◆ WHAT YOU ARE ASKED TO DO
Of the entries below, return only those lines from the line with "These expressions could" to the line with "creating) an instruction-file", exactly, both included.
*** SOURCE MATERIAL ***
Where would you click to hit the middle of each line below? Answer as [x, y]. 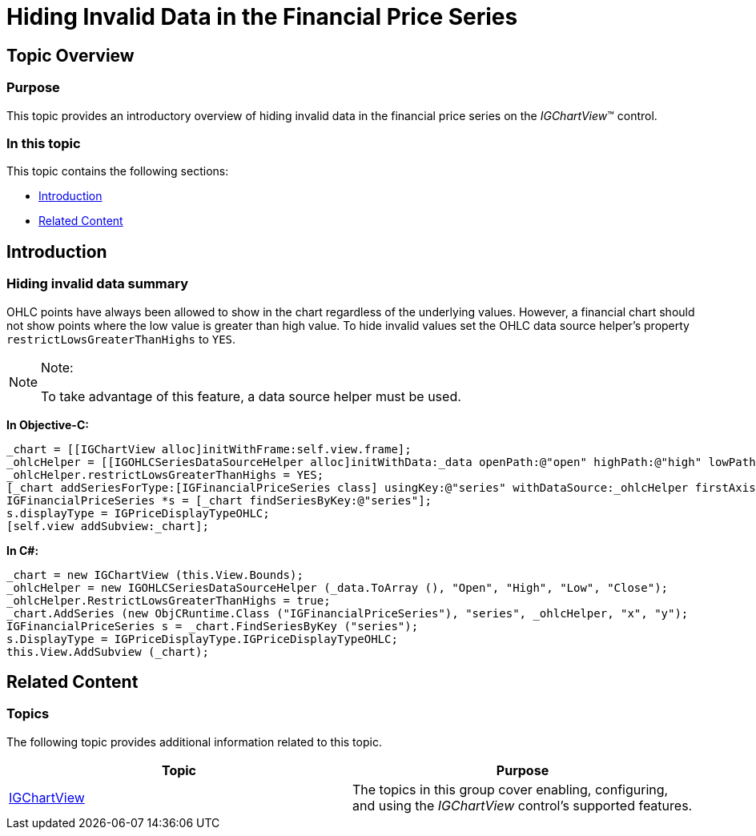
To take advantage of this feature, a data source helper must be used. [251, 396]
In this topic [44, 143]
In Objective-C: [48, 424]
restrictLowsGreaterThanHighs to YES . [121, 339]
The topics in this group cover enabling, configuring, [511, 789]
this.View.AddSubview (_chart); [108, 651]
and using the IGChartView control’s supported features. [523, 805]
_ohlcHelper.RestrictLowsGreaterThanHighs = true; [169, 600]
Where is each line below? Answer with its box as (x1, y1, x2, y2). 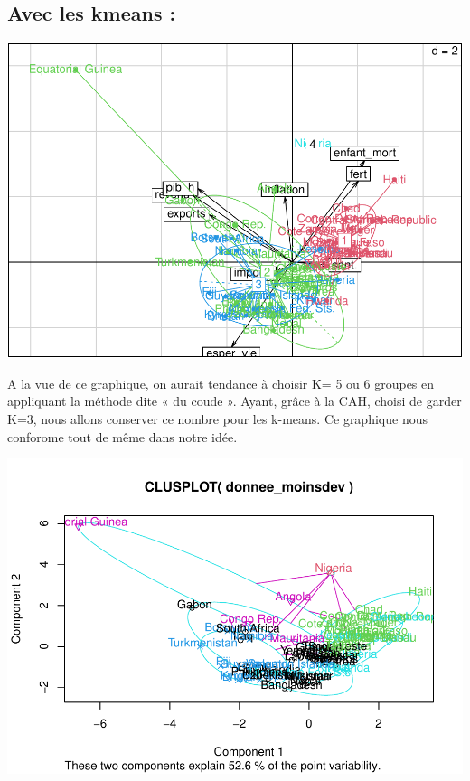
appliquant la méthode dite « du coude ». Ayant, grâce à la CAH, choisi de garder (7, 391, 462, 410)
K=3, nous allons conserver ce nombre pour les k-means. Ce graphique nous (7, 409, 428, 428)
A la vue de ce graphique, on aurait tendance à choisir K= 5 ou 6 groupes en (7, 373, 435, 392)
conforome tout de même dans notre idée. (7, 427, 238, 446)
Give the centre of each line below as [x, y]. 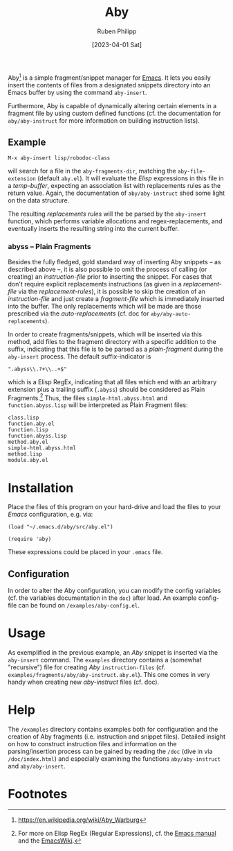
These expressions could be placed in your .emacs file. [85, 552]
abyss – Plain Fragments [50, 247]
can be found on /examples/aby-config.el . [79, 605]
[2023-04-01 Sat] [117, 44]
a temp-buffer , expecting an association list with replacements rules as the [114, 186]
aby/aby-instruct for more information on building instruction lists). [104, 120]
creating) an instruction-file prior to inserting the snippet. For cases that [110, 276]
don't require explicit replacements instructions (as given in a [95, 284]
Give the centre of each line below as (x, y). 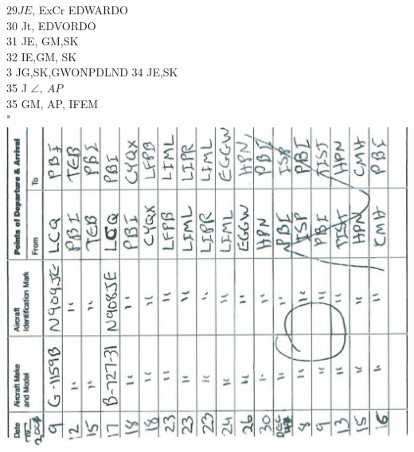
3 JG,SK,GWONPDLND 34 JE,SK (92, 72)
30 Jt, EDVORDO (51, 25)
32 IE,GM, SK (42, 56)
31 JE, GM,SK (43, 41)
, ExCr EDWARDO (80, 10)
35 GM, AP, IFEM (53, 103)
*** End of SOURCE MATERIAL ***
*** SOURCE MATERIAL ***
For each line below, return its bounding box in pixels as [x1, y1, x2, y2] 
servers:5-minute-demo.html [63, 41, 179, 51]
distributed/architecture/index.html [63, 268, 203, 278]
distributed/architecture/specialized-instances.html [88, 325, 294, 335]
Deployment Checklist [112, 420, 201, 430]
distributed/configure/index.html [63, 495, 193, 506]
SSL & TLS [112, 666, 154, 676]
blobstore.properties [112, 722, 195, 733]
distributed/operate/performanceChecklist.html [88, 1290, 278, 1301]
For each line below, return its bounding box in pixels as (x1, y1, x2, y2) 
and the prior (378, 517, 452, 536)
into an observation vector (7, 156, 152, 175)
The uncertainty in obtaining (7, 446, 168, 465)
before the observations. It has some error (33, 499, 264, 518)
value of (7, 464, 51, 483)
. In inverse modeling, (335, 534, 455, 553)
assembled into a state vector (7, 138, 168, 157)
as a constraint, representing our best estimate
*** End of SOURCE MATERIAL ***
◆ RESPONSE TO THIS TASK
These expressions could be placed in your .emacs file. [85, 552]
abyss – Plain Fragments [50, 247]
can be found on /examples/aby-config.el . [79, 605]
[2023-04-01 Sat] [117, 44]
a temp-buffer , expecting an association list with replacements rules as the [114, 186]
aby/aby-instruct for more information on building instruction lists). [104, 120]
creating) an instruction-file prior to inserting the snippet. For cases that [110, 276]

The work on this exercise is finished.